Diff            Panrank  BigRank       Name                                    Who's Dat?
-472241      8052         480293  'Alexandra Stan'                       Romanian singer and model
-484757      11086      495843  'Serge Haroche'                         French Nobel Prize winner in Physics, 2012
-493874      9471        503345  'Lola Pagnani'                            Italian actress
-495688      11148      506836  'Stephane Lannoy'                    French soccer referee
-497360      10133      507493  'Olivier Giroud'                         French soccer player
-517354      11160      528514  'Wouter Weylandt'                   Belgian professional cyclist killed in 2011
-525449      9576        535025  'Nathalia Dill'                            Brazilian television actress
-525475      10601      536076  'Milos Zeman'                           Current president of the Czech Republic
-525633      11232      536865  'David J. Wineland'                  Nobel Prize winner in Physics, 2012
-526148      10774      536922  'Gianluca Ramazzotti'             Italian singer-songwriter
-555909      11029      566938  'Linda Maria Baros'                 Contemporary French poet
-558970      10942      569912  'Jules A. Hoffmann'                  French Nobel Prize winner in Medicine, 2011
-573789      11144      584933  'Pastora Soler'                           Spanish Eurovision singer
-581161      11286      592447  'Sun Yang'                                Chinese Olympic swimmer
-601660      10310      611970  'Kevin Grobkreutz'                 German soccer player
-607491      11318      618809  'Missy Franklin'                      American Olympic Swimmer, 2012
-613223      11278      624501  'Brian Kobilka'                        American Nobel Prize winner in Medicine, 2011
-632278      11224      643502  'Lobsang Sangay'                    Prime minister in exile for Tibet
-685152      10556      695708  'Bernice Bejo'                          French-Argentine actress
-689256      11296      700552  'Vaclav Pilar'                            Czech soccer player
-693543       9577       703120  'Raphael Varane'                      French soccer player
-717448       11231     728679  'Ludmilla Radchenko'            Russian model and active 
-751460       10907     762367  'Anton Lamazares'                   Contemporary Spanish painter
-803441       11270      814711  'Petr Jiracek'                             Czech soccer player

These people are generally Europeans, who have the easiest time rising to the Pantheon Wikipedia language threshold.   They are also all very contemporary figures, many of who achieved their greatest renown for achievements occurring after the Wikipedia edition we analyzed in our rankings (October 11, 2010), so presumably they would be ranked somewhat higher if we reran our analysis today.

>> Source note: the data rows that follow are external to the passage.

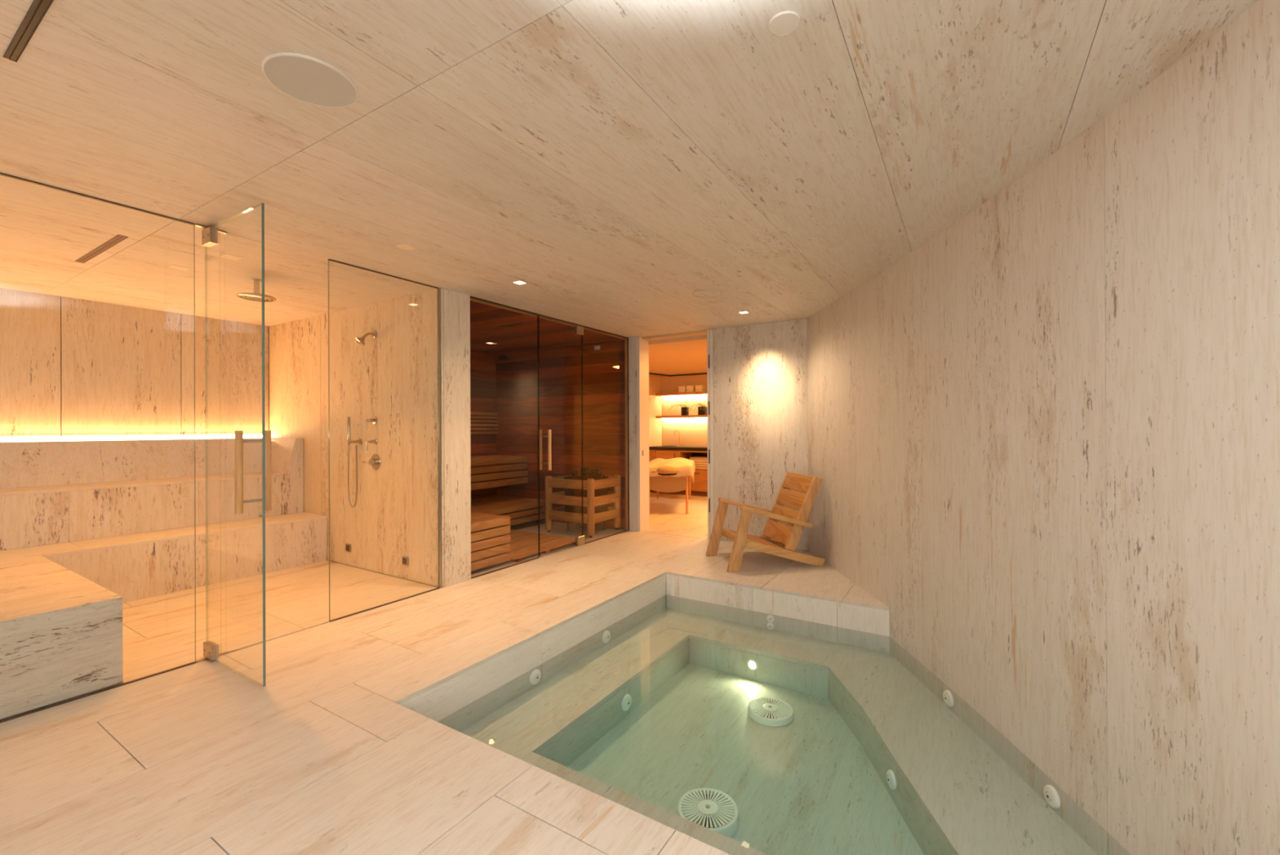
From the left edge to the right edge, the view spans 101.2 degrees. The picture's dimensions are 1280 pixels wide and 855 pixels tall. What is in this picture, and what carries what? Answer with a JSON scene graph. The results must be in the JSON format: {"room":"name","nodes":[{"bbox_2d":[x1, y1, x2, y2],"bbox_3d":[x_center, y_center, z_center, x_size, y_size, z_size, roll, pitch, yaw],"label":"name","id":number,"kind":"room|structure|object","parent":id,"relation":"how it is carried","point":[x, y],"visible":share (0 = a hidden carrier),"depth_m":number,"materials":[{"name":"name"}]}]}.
{"room":"indoor spa","nodes":[
{"label":"indoor spa","id":0,"kind":"room"},
{"bbox_2d":[0,287,269,550],"bbox_3d":[-5.299,0.094,4.100,0.167,2.450,4.250,0,0,32],"label":"wall","id":1,"kind":"structure","parent":0,"point":[69,366],"depth_m":4.84,"materials":[{"name":"stone"}]},
{"bbox_2d":[0,434,262,441],"bbox_3d":[-5.146,0.121,4.076,0.108,0.085,4.050,0,0,32],"label":"led strip","id":2,"kind":"object","parent":1,"relation":"attached to","point":[227,436],"visible":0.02,"depth_m":4.78,"materials":[{"name":"plastic"}]},
{"bbox_2d":[269,288,471,587],"bbox_3d":[-2.837,0.086,5.212,3.070,2.450,0.290,0,0,32],"label":"wall partition","id":3,"kind":"structure","parent":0,"point":[392,378],"depth_m":4.67,"materials":[{"name":"stone"}]},
{"bbox_2d":[345,543,351,551],"bbox_3d":[-2.767,1.141,4.986,0.074,0.074,0.019,0,0,32],"label":"jet","id":4,"kind":"object","parent":3,"relation":"attached to","point":[348,546],"visible":1,"depth_m":4.97,"materials":[{"name":"silver metal"}]},
{"bbox_2d":[346,416,362,506],"bbox_3d":[-2.643,0.320,4.873,0.135,0.837,0.069,0,0,12],"label":"shower","id":5,"kind":"object","parent":3,"relation":"attached to","point":[360,441],"visible":1,"depth_m":4.85,"materials":[{"name":"silver metal"}]},
{"bbox_2d":[355,438,362,444],"bbox_3d":[-2.609,0.132,4.867,0.052,0.052,0.052,0,0,32],"label":"wall outlet","id":6,"kind":"object","parent":5,"relation":"attached to","point":[360,441],"depth_m":4.86,"materials":[{"name":"silver metal"}]},
{"bbox_2d":[354,330,377,345],"bbox_3d":[-2.455,-0.804,4.697,0.094,0.150,0.176,0,0,32],"label":"shower","id":7,"kind":"object","parent":3,"relation":"attached to","point":[360,340],"visible":1,"depth_m":4.67,"materials":[{"name":"silver metal"}]},
{"bbox_2d":[364,416,377,430],"bbox_3d":[-2.429,-0.038,4.729,0.076,0.128,0.096,0,0,32],"label":"shower valve","id":8,"kind":"object","parent":3,"relation":"attached to","point":[374,420],"visible":1,"depth_m":4.74,"materials":[{"name":"silver metal"}]},
{"bbox_2d":[362,453,380,469],"bbox_3d":[-2.413,0.309,4.720,0.144,0.144,0.093,0,0,32],"label":"shower mixer","id":9,"kind":"object","parent":3,"relation":"attached to","point":[375,461],"visible":1,"depth_m":4.73,"materials":[{"name":"silver metal"}]},
{"bbox_2d":[365,438,377,451],"bbox_3d":[-2.413,0.159,4.719,0.052,0.116,0.096,0,0,32],"label":"shower valve","id":10,"kind":"object","parent":3,"relation":"attached to","point":[375,441],"visible":1,"depth_m":4.71,"materials":[{"name":"silver metal"}]},
{"bbox_2d":[402,555,408,565],"bbox_3d":[-2.019,1.145,4.520,0.074,0.074,0.019,0,0,32],"label":"jet","id":11,"kind":"object","parent":3,"relation":"attached to","point":[405,559],"visible":1,"depth_m":4.50,"materials":[{"name":"silver metal"}]},
{"bbox_2d":[470,297,626,339],"bbox_3d":[-0.828,-1.120,5.609,0.017,0.027,2.505,0,0,32],"label":"trim","id":12,"kind":"structure","parent":3,"relation":"attached to","point":[471,300],"depth_m":5.32,"materials":[{"name":"brown wood"}]},
{"bbox_2d":[0,492,888,854],"bbox_3d":[-0.052,1.345,4.159,8.900,0.090,12.400,0,0,32],"label":"floor","id":13,"kind":"structure","parent":0,"point":[325,757],"depth_m":2.29,"materials":[{"name":"stone"}]},
{"bbox_2d":[0,172,195,722],"bbox_3d":[-3.129,0.088,1.879,0.018,2.440,2.467,0,0,32],"label":"glass screen","id":14,"kind":"object","parent":13,"relation":"on","point":[1,173],"visible":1,"depth_m":2.72,"materials":[{"name":"clear glass"}]},
{"bbox_2d":[0,437,327,719],"bbox_3d":[-3.912,0.712,3.308,2.775,1.203,4.072,0,0,32],"label":"stone bench","id":15,"kind":"object","parent":13,"relation":"on","point":[61,602],"visible":0.89,"depth_m":4.16,"materials":[{"name":"stone"}]},
{"bbox_2d":[194,202,271,686],"bbox_3d":[-2.179,0.086,2.819,0.698,2.440,0.162,0,0,32],"label":"door","id":16,"kind":"structure","parent":13,"relation":"on","point":[210,234],"depth_m":2.63,"materials":[{"name":"clear glass"}]},
{"bbox_2d":[328,258,441,621],"bbox_3d":[-1.861,0.086,3.913,0.020,2.440,0.878,0,0,32],"label":"glass screen","id":17,"kind":"object","parent":13,"relation":"on","point":[439,529],"visible":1,"depth_m":4.27,"materials":[{"name":"glass"}]},
{"bbox_2d":[471,511,510,571],"bbox_3d":[-2.076,1.071,5.253,1.650,0.435,0.515,0,0,32],"label":"bench","id":18,"kind":"object","parent":13,"relation":"on","point":[489,538],"visible":0.33,"depth_m":4.85,"materials":[{"name":"brown wood"}]},
{"bbox_2d":[470,295,539,578],"bbox_3d":[-1.244,0.085,4.902,0.024,2.440,0.857,0,0,32],"label":"glass screen","id":19,"kind":"object","parent":13,"relation":"on","point":[471,297],"visible":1,"depth_m":5.24,"materials":[{"name":"glass"}]},
{"bbox_2d":[471,494,545,525],"bbox_3d":[-2.177,1.160,6.772,1.030,0.300,1.925,0,0,32],"label":"bench","id":20,"kind":"object","parent":13,"relation":"on","point":[520,509],"visible":0.38,"depth_m":6.96,"materials":[{"name":"brown wood"}]},
{"bbox_2d":[505,528,575,561],"bbox_3d":[-1.416,1.281,5.770,1.121,0.050,1.030,0,0,32],"label":"duckboard","id":21,"kind":"object","parent":13,"relation":"on","point":[522,544],"visible":0.38,"depth_m":5.71,"materials":[{"name":"brown wood"}]},
{"bbox_2d":[538,314,584,555],"bbox_3d":[-0.825,0.082,5.575,0.157,2.436,0.712,0,0,32],"label":"door","id":22,"kind":"structure","parent":13,"relation":"on","point":[579,330],"depth_m":5.37,"materials":[{"name":"clear glass"}]},
{"bbox_2d":[545,474,621,537],"bbox_3d":[-0.716,0.957,6.650,0.747,0.695,0.643,0,0,32],"label":"guard","id":23,"kind":"object","parent":13,"relation":"on","point":[590,485],"visible":0.9,"depth_m":6.43,"materials":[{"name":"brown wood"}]},
{"bbox_2d":[564,466,608,531],"bbox_3d":[-0.681,0.901,6.651,0.453,0.807,0.407,0,0,32],"label":"heater","id":24,"kind":"object","parent":13,"relation":"on","point":[595,473],"visible":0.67,"depth_m":6.55,"materials":[{"name":"stone"}]},
{"bbox_2d":[564,475,608,479],"bbox_3d":[-0.680,0.664,6.653,0.420,0.080,0.370,0,0,32],"label":"basket","id":25,"kind":"object","parent":24,"relation":"on","point":[578,477],"depth_m":6.55,"materials":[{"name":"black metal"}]},
{"bbox_2d":[582,325,629,543],"bbox_3d":[-0.396,0.083,6.263,0.024,2.440,0.930,0,0,32],"label":"glass screen","id":26,"kind":"object","parent":13,"relation":"on","point":[591,328],"visible":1,"depth_m":6.58,"materials":[{"name":"glass"}]},
{"bbox_2d":[648,449,655,462],"bbox_3d":[0.373,0.827,10.705,0.192,0.765,0.560,0,0,32],"label":"base cabinet","id":27,"kind":"object","parent":13,"relation":"on","point":[651,452],"visible":0.2,"depth_m":10.46,"materials":[{"name":"brown wood"}]},
{"bbox_2d":[655,449,678,458],"bbox_3d":[0.663,0.826,10.502,0.505,0.765,0.597,0,0,32],"label":"base cabinet","id":28,"kind":"object","parent":13,"relation":"on","point":[664,454],"visible":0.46,"depth_m":10.28,"materials":[{"name":"brown wood"}]},
{"bbox_2d":[648,467,690,514],"bbox_3d":[0.498,0.951,8.612,0.680,0.708,2.035,0,0,7],"label":"massage table","id":29,"kind":"object","parent":13,"relation":"on","point":[664,482],"visible":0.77,"depth_m":7.97,"materials":[{"name":"brown wood"}]},
{"bbox_2d":[657,467,677,473],"bbox_3d":[0.403,0.631,7.755,0.310,0.070,0.310,0,0,7],"label":"headrest cover","id":30,"kind":"object","parent":29,"relation":"on","point":[664,470],"depth_m":7.64,"materials":[{"name":"fabric"}]},
{"bbox_2d":[648,457,695,482],"bbox_3d":[0.494,0.663,8.590,0.800,0.327,1.500,0,0,7],"label":"duvet","id":31,"kind":"object","parent":29,"relation":"on","point":[685,467],"visible":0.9,"depth_m":7.92,"materials":[{"name":"fabric"}]},
{"bbox_2d":[649,488,707,496],"bbox_3d":[1.331,1.253,10.108,2.448,0.095,0.440,0,0,32],"label":"plinth","id":32,"kind":"object","parent":13,"relation":"on","point":[681,492],"visible":0.07,"depth_m":10.10,"materials":[{"name":"wood"}]},
{"bbox_2d":[678,450,707,491],"bbox_3d":[1.200,0.823,10.168,0.750,0.765,0.597,0,0,32],"label":"base cabinet","id":33,"kind":"object","parent":13,"relation":"on","point":[700,476],"visible":0.27,"depth_m":9.95,"materials":[{"name":"brown wood"}]},
{"bbox_2d":[695,466,707,469],"bbox_3d":[1.203,0.783,10.211,0.400,0.046,0.320,0,0,32],"label":"folded towel","id":34,"kind":"object","parent":33,"relation":"on","point":[696,468],"visible":0.28,"depth_m":10.04,"materials":[{"name":"fabric"}]},
{"bbox_2d":[694,464,707,466],"bbox_3d":[1.208,0.736,10.208,0.388,0.043,0.320,0,0,32],"label":"folded towel","id":35,"kind":"object","parent":34,"relation":"on","point":[696,465],"visible":0.3,"depth_m":10.04,"materials":[{"name":"fabric"}]},
{"bbox_2d":[694,462,707,464],"bbox_3d":[1.203,0.690,10.211,0.376,0.045,0.320,0,0,32],"label":"folded towel","id":36,"kind":"object","parent":35,"relation":"on","point":[695,463],"visible":0.41,"depth_m":10.05,"materials":[{"name":"fabric"}]},
{"bbox_2d":[692,459,707,462],"bbox_3d":[1.208,0.642,10.208,0.400,0.048,0.320,0,0,32],"label":"folded towel","id":37,"kind":"object","parent":36,"relation":"on","point":[695,460],"visible":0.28,"depth_m":10.05,"materials":[{"name":"fabric"}]},
{"bbox_2d":[689,456,707,459],"bbox_3d":[1.202,0.591,10.211,0.388,0.050,0.320,0,0,32],"label":"folded towel","id":38,"kind":"object","parent":37,"relation":"on","point":[691,457],"visible":0.69,"depth_m":10.10,"materials":[{"name":"fabric"}]},
{"bbox_2d":[399,573,1130,854],"bbox_3d":[1.006,1.680,2.698,3.559,0.728,2.740,0,0,32],"label":"plunge pool","id":39,"kind":"object","parent":13,"relation":"in","point":[864,707],"visible":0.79,"depth_m":2.96,"materials":[{"name":"stone"}]},
{"bbox_2d":[529,669,541,684],"bbox_3d":[-0.650,1.563,3.291,0.022,0.090,0.090,0,0,32],"label":"jet","id":40,"kind":"object","parent":39,"relation":"attached to","point":[535,677],"visible":1,"depth_m":3.28,"materials":[{"name":"plastic"}]},
{"bbox_2d":[602,630,610,643],"bbox_3d":[-0.247,1.568,3.938,0.022,0.090,0.090,0,0,32],"label":"jet","id":41,"kind":"object","parent":39,"relation":"attached to","point":[606,635],"visible":1,"depth_m":3.92,"materials":[{"name":"plastic"}]},
{"bbox_2d":[621,693,631,711],"bbox_3d":[-0.081,1.754,3.352,0.022,0.100,0.100,0,0,32],"label":"jet","id":42,"kind":"object","parent":39,"relation":"attached to","point":[626,701],"visible":1,"depth_m":3.34,"materials":[{"name":"plastic"}]},
{"bbox_2d":[677,787,738,837],"bbox_3d":[0.319,1.813,2.473,0.284,0.066,0.284,0,0,32],"label":"drain","id":43,"kind":"object","parent":39,"relation":"in","point":[713,809],"visible":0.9,"depth_m":2.45,"materials":[{"name":"plastic"}]},
{"bbox_2d":[746,657,758,670],"bbox_3d":[0.821,1.731,3.841,0.084,0.084,0.016,0,0,32],"label":"pool light","id":44,"kind":"object","parent":39,"relation":"attached to","point":[752,663],"visible":1,"depth_m":3.84,"materials":[{"name":"glass"}]},
{"bbox_2d":[747,697,793,726],"bbox_3d":[0.838,1.820,3.381,0.284,0.052,0.284,0,0,32],"label":"drain","id":45,"kind":"object","parent":39,"relation":"in","point":[767,711],"visible":1,"depth_m":3.34,"materials":[{"name":"plastic"}]},
{"bbox_2d":[766,613,774,622],"bbox_3d":[1.046,1.532,4.216,0.062,0.062,0.022,0,0,32],"label":"jet","id":46,"kind":"object","parent":39,"relation":"attached to","point":[771,618],"visible":1,"depth_m":4.21,"materials":[{"name":"plastic"}]},
{"bbox_2d":[767,622,774,629],"bbox_3d":[1.045,1.592,4.216,0.060,0.060,0.022,0,0,32],"label":"jet","id":47,"kind":"object","parent":39,"relation":"attached to","point":[771,625],"visible":1,"depth_m":4.21,"materials":[{"name":"plastic"}]},
{"bbox_2d":[886,769,896,790],"bbox_3d":[1.236,1.738,2.595,0.022,0.084,0.084,0,0,1],"label":"jet","id":48,"kind":"object","parent":39,"relation":"attached to","point":[891,777],"visible":1,"depth_m":2.58,"materials":[{"name":"plastic"}]},
{"bbox_2d":[942,689,953,706],"bbox_3d":[1.769,1.560,3.028,0.022,0.088,0.088,0,0,1],"label":"jet","id":49,"kind":"object","parent":39,"relation":"attached to","point":[948,697],"visible":1,"depth_m":3.01,"materials":[{"name":"plastic"}]},
{"bbox_2d":[1043,784,1060,808],"bbox_3d":[1.736,1.561,2.225,0.022,0.084,0.084,0,0,4],"label":"jet","id":50,"kind":"object","parent":39,"relation":"attached to","point":[1051,794],"visible":1,"depth_m":2.21,"materials":[{"name":"plastic"}]},
{"bbox_2d":[706,471,825,572],"bbox_3d":[1.195,0.877,5.109,0.958,0.837,0.651,0,0,-11],"label":"lounge chair","id":51,"kind":"object","parent":13,"relation":"on","point":[786,539],"visible":1,"depth_m":4.94,"materials":[{"name":"brown wood"}]},
{"bbox_3d":[1.938,0.820,9.707,0.980,0.765,0.597,0,0,32],"label":"base cabinet","id":52,"kind":"object","parent":13,"relation":"on","visible":0},
{"bbox_2d":[648,445,707,450],"bbox_3d":[1.332,0.408,10.117,2.448,0.060,0.618,0,0,32],"label":"countertop","id":53,"kind":"structure","parent":52,"relation":"on","point":[654,447],"depth_m":10.18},
{"bbox_2d":[673,429,683,446],"bbox_3d":[0.776,0.208,10.665,0.211,0.345,0.048,0,0,32],"label":"tap","id":54,"kind":"object","parent":53,"relation":"on","point":[679,443],"visible":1,"depth_m":10.65,"materials":[{"name":"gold metal"}]},
{"bbox_2d":[470,350,497,498],"bbox_3d":[-2.845,0.093,6.889,0.060,2.440,2.530,0,0,32],"label":"wall","id":55,"kind":"structure","parent":0,"point":[482,365],"depth_m":7.71,"materials":[{"name":"brown wood"}]},
{"bbox_2d":[470,411,497,435],"bbox_3d":[-2.802,-0.062,6.859,0.043,0.350,2.475,0,0,32],"label":"slatted panel","id":56,"kind":"object","parent":55,"relation":"attached to","point":[488,417],"visible":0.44,"depth_m":7.67,"materials":[{"name":"brown wood"}]},
{"bbox_2d":[470,454,528,489],"bbox_3d":[-2.536,0.611,6.682,0.660,0.400,2.455,0,0,32],"label":"bench","id":57,"kind":"object","parent":55,"relation":"attached to","point":[476,460],"visible":0.36,"depth_m":7.10,"materials":[{"name":"brown wood"}]},
{"bbox_2d":[0,0,1258,354],"bbox_3d":[-1.093,-1.156,2.507,9.100,0.085,8.700,0,0,32],"label":"ceiling","id":58,"kind":"structure","parent":0,"point":[620,161],"depth_m":2.11,"materials":[{"name":"stone"}]},
{"bbox_2d":[3,0,53,62],"bbox_3d":[-1.265,-1.137,1.198,1.606,0.005,0.027,0,0,32],"label":"ceiling vent","id":59,"kind":"object","parent":58,"relation":"in","point":[38,9],"visible":1,"depth_m":1.50,"materials":[{"name":"black metal"}]},
{"bbox_2d":[75,234,128,262],"bbox_3d":[-3.434,-1.126,3.342,0.916,0.005,0.042,0,0,32],"label":"ceiling vent","id":60,"kind":"object","parent":58,"relation":"in","point":[117,238],"visible":1,"depth_m":3.32,"materials":[{"name":"metal"}]},
{"bbox_2d":[168,264,191,271],"bbox_3d":[-3.253,-1.128,3.712,0.100,0.003,0.100,0,0,32],"label":"square fitting","id":61,"kind":"object","parent":58,"relation":"attached to","point":[173,266],"visible":1,"depth_m":3.70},
{"bbox_2d":[218,253,243,260],"bbox_3d":[-2.710,-1.130,3.486,0.100,0.003,0.100,0,0,32],"label":"square fitting","id":62,"kind":"object","parent":58,"relation":"attached to","point":[225,255],"visible":1,"depth_m":3.48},
{"bbox_2d":[236,278,276,302],"bbox_3d":[-2.928,-1.057,4.017,0.248,0.146,0.248,0,0,32],"label":"shower","id":63,"kind":"object","parent":58,"relation":"attached to","point":[255,295],"visible":0.94,"depth_m":4.00,"materials":[{"name":"silver metal"}]},
{"bbox_2d":[261,52,358,107],"bbox_3d":[-1.081,-1.136,1.733,0.270,0.006,0.270,0,0,32],"label":"ceiling speaker","id":64,"kind":"object","parent":58,"relation":"attached to","point":[305,78],"visible":1,"depth_m":1.72},
{"bbox_2d":[396,244,414,250],"bbox_3d":[-1.475,-1.134,3.311,0.104,0.004,0.104,0,0,32],"label":"ceiling disc","id":65,"kind":"object","parent":58,"relation":"attached to","point":[404,246],"visible":1,"depth_m":3.30,"materials":[{"name":"white plastic"}]},
{"bbox_2d":[511,280,527,284],"bbox_3d":[-0.943,-1.135,4.122,0.086,0.004,0.086,0,0,32],"label":"recessed light","id":66,"kind":"object","parent":58,"relation":"in","point":[519,282],"visible":1,"depth_m":4.12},
{"bbox_2d":[692,288,723,297],"bbox_3d":[0.575,-1.140,4.472,0.256,0.006,0.256,0,0,32],"label":"ceiling speaker","id":67,"kind":"object","parent":58,"relation":"attached to","point":[704,292],"visible":1,"depth_m":4.47},
{"bbox_2d":[737,311,749,313],"bbox_3d":[1.030,-1.141,5.220,0.086,0.004,0.086,0,0,32],"label":"recessed light","id":68,"kind":"object","parent":58,"relation":"in","point":[741,312],"visible":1,"depth_m":5.21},
{"bbox_2d":[768,10,799,35],"bbox_3d":[0.408,-1.142,1.488,0.086,0.006,0.086,0,0,32],"label":"ceiling disc","id":69,"kind":"object","parent":58,"relation":"attached to","point":[784,23],"visible":1,"depth_m":1.48,"materials":[{"name":"white plastic"}]},
{"bbox_2d":[496,318,808,550],"bbox_3d":[-0.052,0.072,6.747,4.830,2.460,0.245,0,0,32],"label":"wall","id":70,"kind":"structure","parent":0,"point":[760,371],"depth_m":6.63,"materials":[{"name":"tile"}]},
{"bbox_2d":[594,345,599,350],"bbox_3d":[-0.562,-1.048,6.912,0.090,0.050,0.012,0,0,32],"label":"thermometer","id":71,"kind":"object","parent":70,"relation":"attached to","point":[597,347],"visible":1,"depth_m":6.91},
{"bbox_2d":[624,338,627,530],"bbox_3d":[-0.172,0.085,6.654,0.017,2.435,0.040,0,0,32],"label":"trim","id":72,"kind":"structure","parent":70,"relation":"attached to","point":[625,340],"depth_m":6.64,"materials":[{"name":"brown wood"}]},
{"bbox_2d":[641,329,706,341],"bbox_3d":[0.476,-1.138,6.460,1.060,0.045,0.170,0,0,32],"label":"trim","id":73,"kind":"structure","parent":70,"relation":"attached to","point":[704,331],"depth_m":6.42,"materials":[{"name":"paint"}]},
{"bbox_2d":[636,328,714,538],"bbox_3d":[0.458,0.082,6.438,1.032,2.435,0.230,0,0,32],"label":"door frame","id":74,"kind":"structure","parent":70,"relation":"in","point":[642,346],"depth_m":6.61,"materials":[{"name":"white paint"}]},
{"bbox_2d":[648,374,662,446],"bbox_3d":[-0.569,0.097,9.529,0.150,2.420,3.930,0,0,32],"label":"wall","id":75,"kind":"structure","parent":0,"point":[655,381],"depth_m":10.80,"materials":[{"name":"paint"}]},
{"bbox_2d":[648,334,706,376],"bbox_3d":[1.185,-1.096,8.428,4.300,0.050,3.940,0,0,32],"label":"ceiling","id":76,"kind":"structure","parent":0,"point":[682,355],"depth_m":7.84,"materials":[{"name":"paint"}]},
{"bbox_2d":[648,372,706,376],"bbox_3d":[0.990,-1.056,10.202,2.587,0.034,1.010,0,0,1],"label":"track","id":77,"kind":"object","parent":76,"relation":"attached to","point":[649,372],"visible":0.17,"depth_m":10.47,"materials":[{"name":"black metal"}]},
{"bbox_2d":[661,373,707,446],"bbox_3d":[2.192,0.087,10.035,4.300,2.420,0.150,0,0,32],"label":"wall","id":78,"kind":"structure","parent":0,"point":[693,431],"depth_m":10.77,"materials":[{"name":"paint"}]},
{"bbox_2d":[655,391,706,396],"bbox_3d":[1.429,-0.675,10.280,2.450,0.060,0.240,0,0,32],"label":"wall shelf","id":79,"kind":"object","parent":78,"relation":"attached to","point":[700,393],"visible":0.41,"depth_m":10.53,"materials":[{"name":"brown wood"}]},
{"bbox_2d":[656,414,706,418],"bbox_3d":[1.430,-0.215,10.280,2.450,0.060,0.240,0,0,32],"label":"wall shelf","id":80,"kind":"object","parent":78,"relation":"attached to","point":[688,415],"visible":0.41,"depth_m":10.52,"materials":[{"name":"brown wood"}]},
{"bbox_2d":[668,400,693,415],"bbox_3d":[0.805,-0.396,10.585,0.539,0.308,0.268,0,0,32],"label":"potted plant","id":81,"kind":"object","parent":80,"relation":"on","point":[684,411],"visible":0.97,"depth_m":10.55,"materials":[{"name":"green plant"}]},
{"bbox_2d":[685,399,706,414],"bbox_3d":[1.165,-0.394,10.341,0.592,0.301,0.283,0,0,32],"label":"potted plant","id":82,"kind":"object","parent":80,"relation":"on","point":[702,410],"visible":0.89,"depth_m":10.34,"materials":[{"name":"green plant"}]},
{"bbox_2d":[806,0,1279,854],"bbox_3d":[1.406,0.273,1.070,0.763,2.885,9.267,0,0,9],"label":"wall","id":83,"kind":"structure","parent":0,"point":[1044,436],"depth_m":1.95,"materials":[{"name":"stone"}]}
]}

However, I personally only recognized one name here, and it required some prompting. Bernice Bejo was the lead actress in "The Artist" which, by the way, was a wonderful picture.   These people would generally not be in my 12,000 most significant (or famous) historical figures, but Pantheon's objectives are somewhat different than ours.   My guess is the both groups are content with our ranking differences given our different motivations.